I would like to prove that $$\left(\int_{0}^{\infty} e^{-t}\cos\theta (t)\,\text{d}t \right)^2 \leq \int_{0}^{\infty} e^{-t}\cos^2\theta(t)\,\text{d}t,$$ where $\theta(t):[0,\,\infty)\to\mathbb{R}$ is some continuous function. (This is all that is known about $\theta$.) My first approach was to apply the Cauchy-Schwarz inequality, but that doesn't seem to be of any use. I then thought that there was a general rule stating that $$\left(\int_{0}^{\infty} f(t)\,\text{d}t \right)^2 \leq \int_{0}^{\infty} f(t)^2\,\text{d}t$$ if the integrals exist and $f$ is non-negative, but this turned out to be an incorrect version of Jensen's inequality, which doesn't seem to work for improper integrals because it involves a factor of $b-a$, where $a$ and $b$ are the integral bounds. So now I'm not sure where to turn. The inequality looks obvious and I am assured that it is true, but I don't know how to prove it. Is there a generally accepted approach to such a question?

Answer 1

Notice that there is an $e^{-t}$ in every integral, which suggests we should take it as part of the measure.

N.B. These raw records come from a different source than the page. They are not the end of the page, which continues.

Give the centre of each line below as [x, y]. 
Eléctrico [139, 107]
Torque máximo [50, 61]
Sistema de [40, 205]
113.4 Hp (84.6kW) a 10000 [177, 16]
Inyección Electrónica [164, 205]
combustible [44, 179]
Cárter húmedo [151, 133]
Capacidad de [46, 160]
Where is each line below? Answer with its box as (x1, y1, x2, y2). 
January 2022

We can use Jensen's inequality here, because $ \int_0^{\infty} e^{-t} \, dt = 1$: in general, Jensen says that if $g$ is convex, $$ g\left( \frac{\int_X f \, d\mu}{\int_X d\mu} \right) \leq \frac{\int_X g \circ f \, d\mu}{\int_X d\mu} . $$ Putting $X=[0,\infty)$ and $d\mu(t) = e^{-t} \, dt $, $$ g\left( \frac{\int_0^{\infty} f(t) e^{-t} \, dt}{\int_0^{\infty} e^{-t} dt} \right) \leq \frac{\int_0^{\infty} g(f(t)) e^{-t} \, dt}{\int_0^{\infty} e^{-t} dt} , $$ or $$ g\left( \int_0^{\infty} f(t) e^{-t} \, dt \right) \leq\int_0^{\infty} g(f(t)) e^{-t} \, dt , $$ and then putting $f = \cos \circ \theta $ and $g(t) = t^2$ gives the required inequality.

Answer 2

Here is an elementary proof using Cauchy-Schwarz inequality.

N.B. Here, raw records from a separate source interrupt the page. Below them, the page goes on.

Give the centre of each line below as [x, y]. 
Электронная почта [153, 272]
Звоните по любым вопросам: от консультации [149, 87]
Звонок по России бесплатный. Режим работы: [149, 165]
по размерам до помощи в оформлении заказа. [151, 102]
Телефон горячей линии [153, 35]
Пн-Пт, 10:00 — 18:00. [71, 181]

For every continuous and bounded function $u$ and every real number $a\ge 1$, we have

\begin{eqnarray} \left(\int_0^{\infty}e^{-at}u(t)dt\right)^2 &=&\left(\int_0^{\infty}e^{-\frac{at}{2}}\cdot e^{-\frac{at}{2}}u(t)dt \right)^2\cr &\le& \left[\int_0^{\infty} \left(e^{-\frac{at}{2}}\right)^2dt\right]\cdot\left[\int_0^{\infty}\left(e^{-\frac{at}{2}}u(t)\right)^2dt\right]\cr &=&\left(\int_0^{\infty}e^{-at}dt\right)\cdot\left(\int_0^{\infty}e^{-at}u^2(t)dt\right)\cr &=&\left(=\frac{1}{a}e^{-at}\Big|_0^{\infty}\right)\cdot\left(\int_0^{\infty}e^{-at}u^2(t)dt\right)\cr &=&\frac{1}{a}\int_0^{\infty}e^{-at}u^2(t)dt\cr &\le&\int_0^{\infty}e^{-at}u^2(t)dt. \end{eqnarray} Now, just set $a=1$ and $u=\cos \circ\theta$.